Yesterday my PC restarted out of nowhere, for no apparently reason. I was watching primevideo on Chrome when it happened.
Then I decided to do a fresh install. Booted via usb and all, but after the fresh install, it would either restart as soon as windows would start to load or ask for Reboot or select boot device.

Right now, I have cleaned 1 ssd and 1 hdd, and installed windows on both of them multiple times. It's installed on HDD now and it simply restarts after the ASUS logo dissapears And it appears again with the loading simbol below it.

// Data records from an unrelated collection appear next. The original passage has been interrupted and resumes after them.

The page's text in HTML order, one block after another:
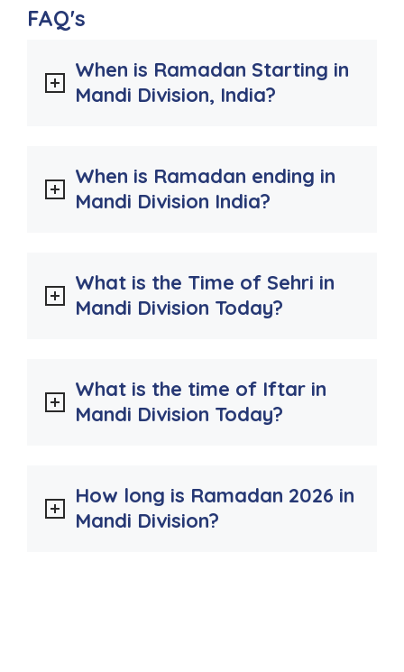
FAQ's
When is Ramadan Starting in
Mandi Division, India?
When is Ramadan ending in
Mandi Division India?
What is the Time of Sehri in
Mandi Division Today?
What is the time of Iftar in
Mandi Division Today?
How long is Ramadan 2026 in
Mandi Division?

Computer is a ryzen 5 5600(new, 1 month old), b450 gaming asus (bios updated 2 months ago to use the new cpu), rtx 3060, 2x 3200mhz hyperx ram (using 1 stick right now to discard ram problems).

I have tried all the conventional stuff: bios reset, gpt partition, tried entering safe mode, etc.
Your computer has a failing component which doing a "fresh install" will do nothing to cure.
My recommendation is to NOT reinstall windows at the first sign of problems but rather to diagnose and fix the issue that led you to believe Windows needs to be reinstalled in the first place.

My guess from your described symptoms is you have a failing power supply.
 
Feb 1, 2023
11
0
10
Your computer has a failing component which doing a "fresh install" will do nothing to cure.
My recommendation is to NOT reinstall windows at the first sign of problems but rather to diagnose and fix the issue that led you to believe Windows needs to be reinstalled in the first place.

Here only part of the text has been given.